Маленький человек в брезентовых туфлях, вдруг выскочив вперед, сказал что-то по-немецки, громко и с дрожью в голосе. «Ах, зо-о?» — крикнул передний немец...
В уши Архипова ударила длинная очередь автомата, резнуло несколько отчаянных вскриков, женских, почти детских... Солдат плюнул в яму и, отвернувшись, пошел вверх по горе, точно ничего не случилось. Все они пошли туда, направо.
Когда кузнец подбежал к яме, над ней уже толпились бледные, трясущиеся женщины и ребята. «Господи!.. Что же это? За что же, за что?» Девушки лежали, как упали, на песчаном дне. Саня Филатова, младшая, была еще жива. «Ма-ма... — задыхаясь, шептала она, царапая рукой осыпающийся край ямы. — Мамоч-ка...»
Никто не может сказать, как обернулось бы дело, если бы в этот самый миг не случилось еще одного события.
Враги успели отойти от перекрестка только за несколько домов. А теперь они зачем-то бегом сбегали с горы обратно, — автоматы в руках; лица были искажены яростью и страхом.
Толпа, собравшаяся возле ямы, мгновенно разбежалась в стороны. Иван Игнатьевич, поддавшись общему движению, перескочил через забор в соседний огород и, не сохранив равновесия, упал в лопухи и крапиву; упал, на свое счастье; на бегу солдаты, не целясь, стреляли куда попало перед собой, и пули щелкали по бревнам изб, по валунам у забора.
Что случилось?
Прислушавшись, кузнец понял: еще один не русский голос отчаянно кричал, почти выл где-то там, на деревенских задах, у колхозной пасеки... Дело принимало серьезный оборот.
Не поднимаясь с земли, старый солдат прополз по огороду в дальний его угол, огляделся и, перебежав улицу, скрылся в своей избе.
Иван Архипов провоевал всю первую мировую войну, прошел со своим конем все фронты и все поля сражений, от поросшего пушицей и тростником первого болотца под прусским Гумбинненом до персиковых садов за малоазиатским городом Исфаганью. Он видел, что такое война. Он знал, как звереют люди в бою.

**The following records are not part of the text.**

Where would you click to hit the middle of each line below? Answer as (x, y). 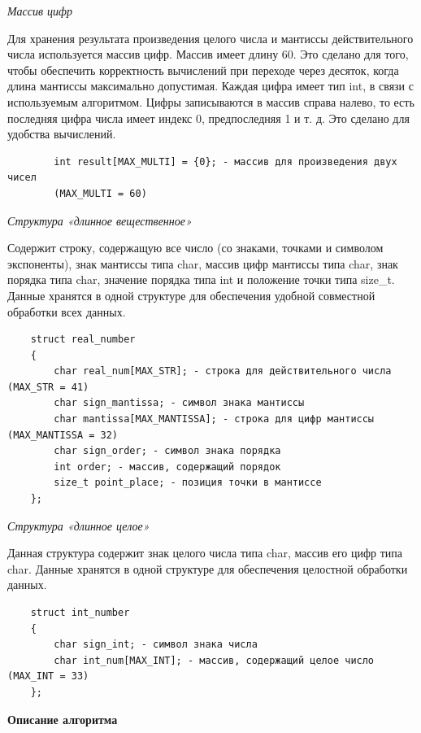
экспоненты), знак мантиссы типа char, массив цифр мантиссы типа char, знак (203, 263)
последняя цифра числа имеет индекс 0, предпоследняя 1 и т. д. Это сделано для (208, 118)
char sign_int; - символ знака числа (156, 645)
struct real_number (83, 340)
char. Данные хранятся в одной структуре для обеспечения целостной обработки (208, 568)
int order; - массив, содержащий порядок (167, 467)
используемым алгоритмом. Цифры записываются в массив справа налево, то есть (211, 101)
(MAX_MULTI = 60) (100, 193)
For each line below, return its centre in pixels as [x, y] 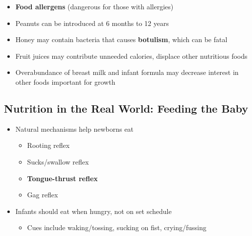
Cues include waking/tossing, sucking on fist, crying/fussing [117, 227]
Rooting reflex [48, 145]
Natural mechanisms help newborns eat [74, 129]
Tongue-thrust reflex [62, 178]
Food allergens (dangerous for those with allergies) [94, 6]
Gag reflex [43, 195]
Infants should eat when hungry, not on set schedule [93, 211]
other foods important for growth [65, 82]
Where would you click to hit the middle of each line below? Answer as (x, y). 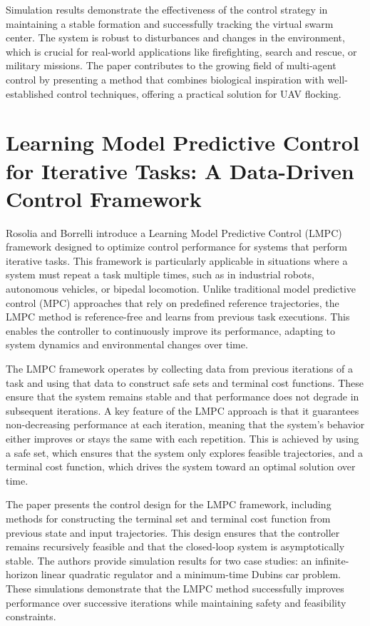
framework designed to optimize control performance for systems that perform (176, 247)
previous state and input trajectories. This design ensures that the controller (173, 532)
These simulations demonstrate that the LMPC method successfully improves (175, 588)
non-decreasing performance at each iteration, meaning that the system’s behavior (185, 424)
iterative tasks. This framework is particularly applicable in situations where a (177, 260)
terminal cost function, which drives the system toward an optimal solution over (181, 466)
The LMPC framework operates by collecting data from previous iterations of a (179, 368)
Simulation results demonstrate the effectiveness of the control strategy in (167, 9)

Начав тот поход свой первого августа четырнадцатого года бравым и веселым гусаром-усачом, он вернулся домой восемь лет спустя в бессрочный отпуск с должности командира кавалерийского эскадрона Красной Армии, инвалидом с контузией и четырьмя ранениями. Ему казалось, что он перевидал на веку всё; недаром три георгиевских креста и сейчас лежали у него в старой жестяной коробке от печенья вместе с ломаными часами царских времен, рядом со значком за отличную стрельбу, патронами к револьверу, который давно уже был утерян, и какими-то, утратившими силу бумажками. Но такого случая, как сегодня, он не видел еще никогда. И не сразу понял, что же теперь надо делать.
Он, как лунатик, прошел в чуланчик за избой, в которой много лет жил старым холостяком, сел тут в полутьме на койку и замер в полном оцепенении. Солнечный луч жарко пронзал сумрак, падая сквозь узенькое окошечко. Паутина радужно горела в нем. На стене на гвозде висели бумажки — колхозные наряды на работу; он не успел выполнить их в своей кузне. И что же? Теперь уже их и не придется никогда выполнять? Никогда?!

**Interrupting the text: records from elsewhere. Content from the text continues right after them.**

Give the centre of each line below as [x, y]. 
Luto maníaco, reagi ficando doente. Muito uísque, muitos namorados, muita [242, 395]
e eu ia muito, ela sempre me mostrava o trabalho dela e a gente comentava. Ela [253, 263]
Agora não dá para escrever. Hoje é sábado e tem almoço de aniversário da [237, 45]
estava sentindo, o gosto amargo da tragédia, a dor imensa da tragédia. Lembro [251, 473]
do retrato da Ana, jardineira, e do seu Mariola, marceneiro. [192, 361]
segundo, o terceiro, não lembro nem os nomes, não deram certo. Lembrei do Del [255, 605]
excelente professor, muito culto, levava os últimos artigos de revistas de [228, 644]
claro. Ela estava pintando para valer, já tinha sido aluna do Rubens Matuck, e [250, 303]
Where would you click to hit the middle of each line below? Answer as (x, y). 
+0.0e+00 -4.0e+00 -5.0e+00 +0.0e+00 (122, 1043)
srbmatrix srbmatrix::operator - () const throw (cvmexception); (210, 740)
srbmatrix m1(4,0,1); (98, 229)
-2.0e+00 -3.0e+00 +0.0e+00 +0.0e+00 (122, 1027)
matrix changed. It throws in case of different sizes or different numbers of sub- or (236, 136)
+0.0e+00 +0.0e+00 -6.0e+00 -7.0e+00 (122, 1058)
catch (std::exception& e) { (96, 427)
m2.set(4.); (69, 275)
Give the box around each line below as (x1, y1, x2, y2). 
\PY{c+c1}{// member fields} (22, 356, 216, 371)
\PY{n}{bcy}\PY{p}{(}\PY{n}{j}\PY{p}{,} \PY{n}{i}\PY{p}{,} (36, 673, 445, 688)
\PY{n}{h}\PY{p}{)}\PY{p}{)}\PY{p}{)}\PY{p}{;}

Минут пять он сидел неподвижно, совсем неподвижно, как мертвый. Потом мало-помалу, всё сильнее и сильнее у него начали дрожать большие его крепкие, узловатые руки. Эта дрожь не утихала, — она охватывала тело всего человека, от колен до темени. У него застучали зубы; ноги стали выбивать дробь по некрашеному полу чулана. Задохнувшись, он скрипнул зубами, стараясь удержаться, схватился за грудь.
И вдруг дрожь прекратилась. Со стороны могло показаться, — кузнец увидел что-то в темном углу широко раскрытыми черными глазами своими. На короткое мгновение он опять окаменел.

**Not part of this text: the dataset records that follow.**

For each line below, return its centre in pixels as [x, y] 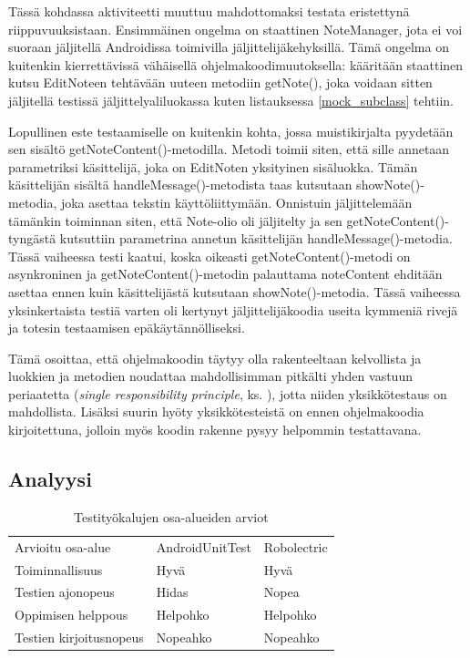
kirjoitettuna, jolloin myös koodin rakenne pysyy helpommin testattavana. [215, 430]
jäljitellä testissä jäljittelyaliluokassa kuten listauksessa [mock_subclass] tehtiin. [231, 100]
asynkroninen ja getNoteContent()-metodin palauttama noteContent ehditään [225, 274]
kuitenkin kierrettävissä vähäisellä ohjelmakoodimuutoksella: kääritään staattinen [236, 64]
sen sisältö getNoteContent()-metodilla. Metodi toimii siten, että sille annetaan [229, 149]
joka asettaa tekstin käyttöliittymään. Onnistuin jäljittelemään [236, 202]
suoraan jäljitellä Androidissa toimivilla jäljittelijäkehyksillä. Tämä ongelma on [229, 47]
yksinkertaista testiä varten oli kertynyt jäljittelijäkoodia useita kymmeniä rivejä [233, 309]
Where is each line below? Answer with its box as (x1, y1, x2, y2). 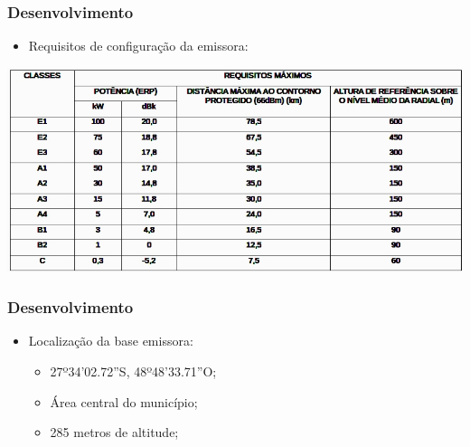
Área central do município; (50, 392, 198, 411)
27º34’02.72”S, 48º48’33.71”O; (50, 361, 217, 380)
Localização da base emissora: (28, 331, 193, 350)
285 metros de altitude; (50, 423, 179, 442)
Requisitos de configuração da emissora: (28, 36, 249, 55)
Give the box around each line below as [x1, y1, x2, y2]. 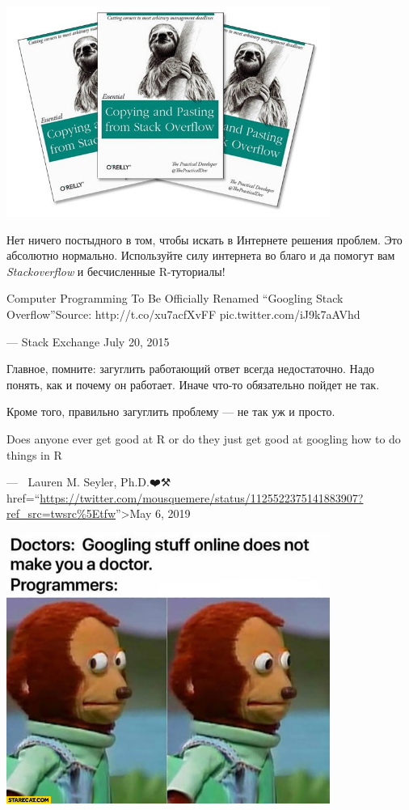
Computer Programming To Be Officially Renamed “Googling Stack [6, 290, 344, 307]
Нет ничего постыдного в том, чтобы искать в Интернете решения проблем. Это [6, 231, 403, 248]
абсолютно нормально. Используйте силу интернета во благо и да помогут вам [6, 247, 395, 264]
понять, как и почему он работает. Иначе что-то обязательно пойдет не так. [6, 375, 380, 392]
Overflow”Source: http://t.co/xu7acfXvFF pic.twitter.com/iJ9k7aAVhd [6, 305, 361, 322]
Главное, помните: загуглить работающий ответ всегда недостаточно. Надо [6, 360, 375, 377]
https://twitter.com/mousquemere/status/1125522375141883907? [40, 489, 364, 506]
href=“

Кошка вошла в чулан, удивилась, легко вспрыгнула к хозяину на руки... Он взглянул на нее дикими глазами, точно не узнал, кто это, потом вдруг скривился, осторожно снял зверка с колен, встал, нахлобучил на черные с проседью цыганские волосы старую кепку, сжал кулаки, постоял и, видимо решаясь на что-то, шагнул к люку, ведущему вниз, в подполье...
В это самое мгновение в дверь неистово, злобно застучали. Отойдя от люка, кузнец выглянул в окно.
Один из немцев и с ним этот, маленький, веснушатый гаденыш с лягушечьим ртом ломились в его дом.
— Ну, ты! — сердито и вместе испуганно закричал маленький по-русски, совершенно чисто. — Ты кто? Слесарь? Кузнец? Сейчас же бери инструмент, иди на пасеку. Болваны, дьяволы! Что, что?! Перестрелять вас всех до единого, колхозники проклятые, большевистские прихвостни! Что! Варвары, сволочи... вот что! Зубило бери: железо рубить! Понятно? Сукины дети!..
Иван Архипов сдвинул брови. Мгновенная догадка обожгла его: ну, да? неужели?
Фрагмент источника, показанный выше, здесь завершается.